If your smoked meat tends to "bite" your tongue the above is probably true.

post #6 of 15
Welcome aboard friend!
After a while of smoking regardless your unit will be "broken in." However, it is wise to run the unit empty as the instructions mention to cook off the oily residue.
Happy smoking!
post #7 of 15
Welcome to the SMF forum, You came to the right place. Good people and good info.
post #8 of 15
Illini's advice is to be remembered! The MES delivers big smoke flavor with very little wood.

As for seasoning. I completely wiped the insides out with a warm damp rag. Left open to dry or dry out with another towel. I then sprayed the insides with a good coating of PAM. Follow the manual's directions about preheat from there, add wood about 1/3 cup for seasoning, and do that several times for the next 1.5 hours, or longer.

But you have already cooked. You can still wipe the inside out, spray pam, but it really is not necessary. I would heat the unit to 270-275º once at that temp add wood, and season for another hour or two, about 15 chips every 30 min.

Rem. Illini's amount of chips that is all you need for actual meat smoking! If you add a 20 chips you will get lots of white smoke instead of TBS.
post #9 of 15

Welcome to SMF, Glad to have you with us. This is the place to learn, lots of good info and helpful friendly Members.

For Those of you New to Smoking, be sure to check out Jeff's 5 Day Smoking Basics eCourse.
Click Here it's "FREE" ... 5 Day eCourse

I Would Highly Suggest Reading these posts on Food Safety by bbally.

This thread will tell you basically everything you need to know and the man explaining it is
both a ServSafe Instructor and a HACCP Instructor.


Here you can get the 2009 USDA Food Safety Guide from his site.

How to post Qview to Forum:

When you uploading to Photobucket I always use the Large IMG setting, 640 x 480 it is a nice size...

Everyone here enjoys seeing the Qview so be sure to post plenty of pics...

Large ones that us old people with bad eyes can see.

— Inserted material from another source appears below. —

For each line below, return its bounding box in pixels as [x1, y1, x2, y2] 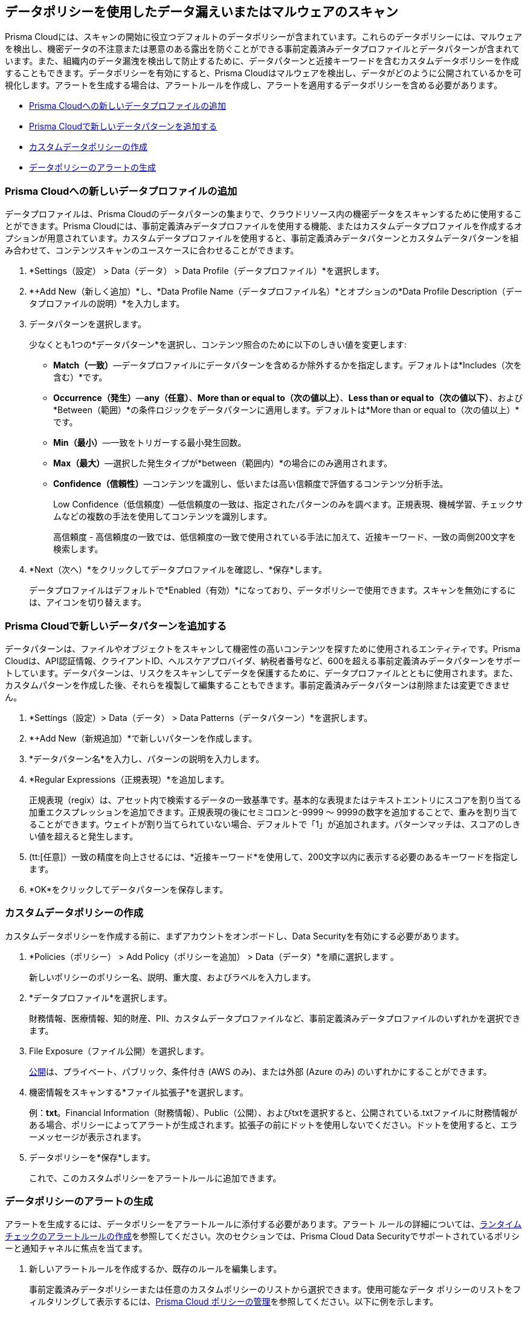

For Step By Step Instructions On Posting Qview Check Out This Tutorial

post #10 of 15
First off welcome Ham Walk to SMF. It sounds like you are well on your way to be an outstanding new member of this fine site. You'll like it here cause there are abunch of good folks here that would just love to help you out with just about anything to do with smoking. We really like to have newbies here because they can bring in a new propective to how things are done. There's nothing like a new set of eyes to give and new way to make things that little differant to make things alittle better. So I hope you know about the Qview here.
Here's a link to photobucket it's free and easy to download pictures. Then if your really new to smoking Look up the E-course.
It's also free and it will give you the basics of smoking. So after all of that you just need to go grab something to smoke and if you have any question just post them here and we will answer it quickly so you don't have any mishaps with your smoke.
Welcome To Your New Addiction
post #11 of 15
Welcome. Always good to see more Georgia folks join in.
post #12 of 15
Welcome all kinds of info here
post #13 of 15
Thread Starter 


I'm feeling the warmth already. I think Illini might have nailed the issue. We are used to filling an iron smoker box with chips and smoking over charcoal. We were pretty heavy handed with the hickory. The Pam idea makes sense and who could object to a brisket?

Thanks Again
post #14 of 15
Welcome to the SMF, plenty of MES owners here who can offer you some great suggestions. it's all good my friend.